With machine learning (ML), companies can set up automated document processing solutions that can be trained to recognize and extract custom entities from your documents. This helps you derive unique insights from your text corpus. These insights can help drive strategic decisions. However, there are certain challenges that need to be navigated first. Typically, companies receive large volumes of incoming documents of different templates, with varying contents, in multiple languages. Also, as businesses grow, the type and volume of documents evolve, and very soon you get into a maintenance overhead situation trying to keep the various templates, formats, and rules synchronized with how you are trying to use these documents for your operational needs. Furthermore, you will have to ensure your infrastructure is able to scale to support your processing needs.

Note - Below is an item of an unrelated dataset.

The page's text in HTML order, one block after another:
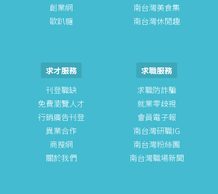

To solve these challenges, we will show you how you can use the ready-made ML capabilities of Amazon Textract, leveraging transfer learning to create a custom entity recognition model with Amazon Comprehend, and auditing the predictions with a human reviewer loop using A2I. We introduced Amazon A2I in detail in Chapter 13, Improving the Accuracy of Document Processing Workflows. In this chapter, we will navigate through the following sections:
For this chapter, you will need access to an AWS account at https://aws.amazon.com/console/. Please refer to the Signing up for an AWS account subsection within the Setting up your AWS environment section in Chapter 2, Introducing Amazon Textract, for detailed instructions on how you can sign up for an AWS account and sign in to the AWS Management Console.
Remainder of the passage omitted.